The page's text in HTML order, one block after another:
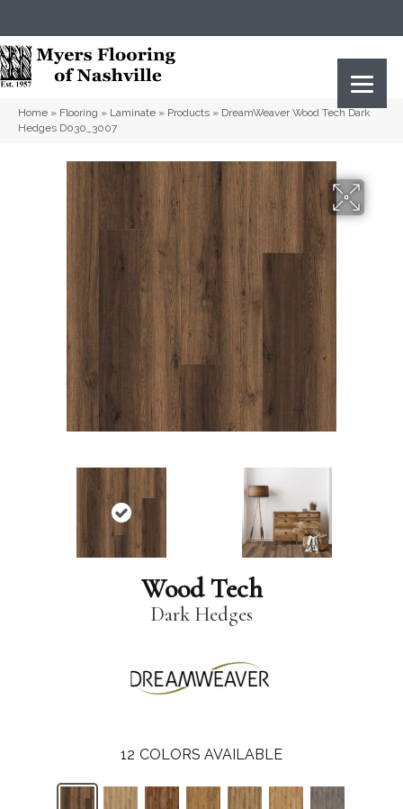
Home » Flooring » Laminate » Products » DreamWeaver Wood Tech Dark
Hedges D030_3007
Wood Tech
Dark Hedges
12 COLORS AVAILABLE
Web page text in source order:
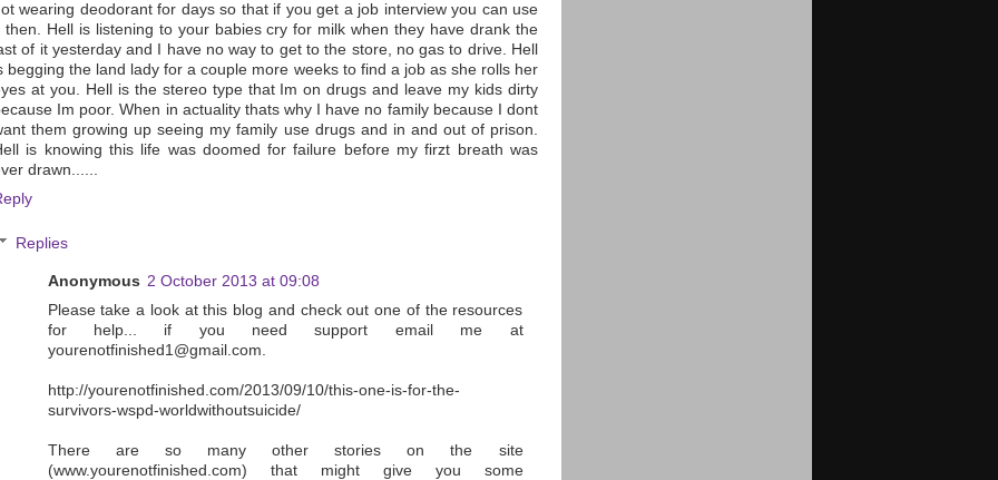
wearing deodorant for days so that if you get a job interview you can use
then. Hell is listening to your babies cry for milk when they have drank the
of it yesterday and I have no way to get to the store, no gas to drive. Hell
begging the land lady for a couple more weeks to find a job as she rolls her
at you. Hell is the stereo type that Im on drugs and leave my kids dirty
Im poor. When in actuality thats why I have no family because I dont
them growing up seeing my family use drugs and in and out of prison.
is knowing this life was doomed for failure before my firzt breath was
drawn......
Replies
Anonymous 2 October 2013 at 09:08
Please take a look at this blog and check out one of the resources
for help... if you need support email me at
yourenotfinished1@gmail.com.
http://yourenotfinished.com/2013/09/10/this-one-is-for-the-
survivors-wspd-worldwithoutsuicide/
There are so many other stories on the site
(www.yourenotfinished.com) that might give you some
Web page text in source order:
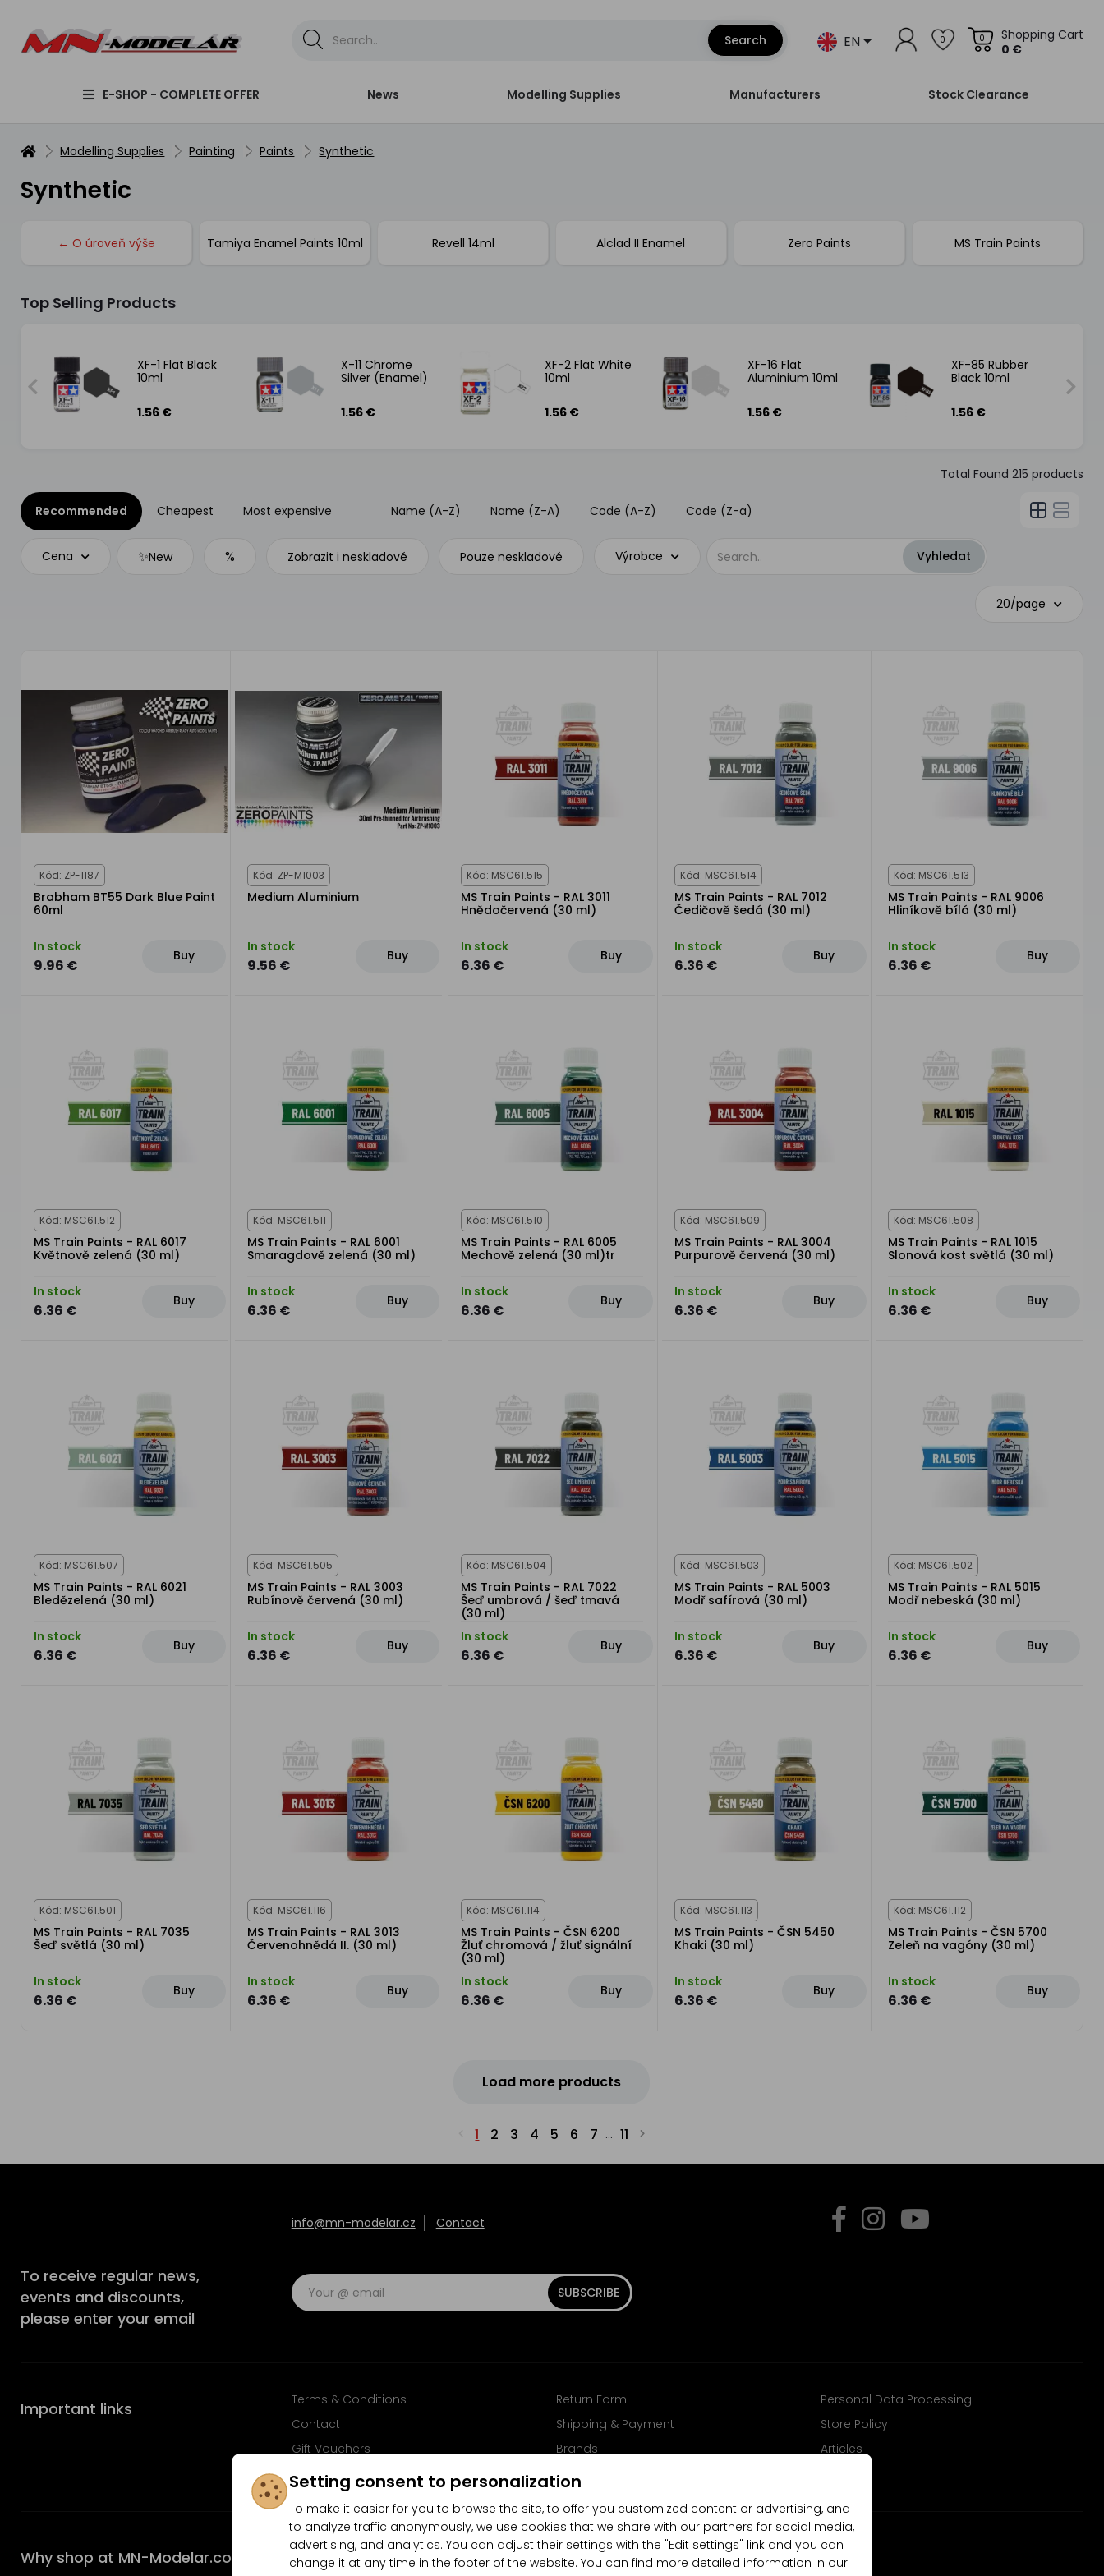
■ ■ ■
**Work required**. The records above should be duplicated exactly, with none of their pictures kept.

**Task solution**.
The page's text in HTML order, one block after another:
Home » Flooring » Laminate » Products » DreamWeaver Wood Tech Dark
Hedges D030_3007
Wood Tech
Dark Hedges
12 COLORS AVAILABLE
Web page text in source order:
wearing deodorant for days so that if you get a job interview you can use
then. Hell is listening to your babies cry for milk when they have drank the
of it yesterday and I have no way to get to the store, no gas to drive. Hell
begging the land lady for a couple more weeks to find a job as she rolls her
at you. Hell is the stereo type that Im on drugs and leave my kids dirty
Im poor. When in actuality thats why I have no family because I dont
them growing up seeing my family use drugs and in and out of prison.
is knowing this life was doomed for failure before my firzt breath was
drawn......
Replies
Anonymous 2 October 2013 at 09:08
Please take a look at this blog and check out one of the resources
for help... if you need support email me at
yourenotfinished1@gmail.com.
http://yourenotfinished.com/2013/09/10/this-one-is-for-the-
survivors-wspd-worldwithoutsuicide/
There are so many other stories on the site
(www.yourenotfinished.com) that might give you some
Web page text in source order:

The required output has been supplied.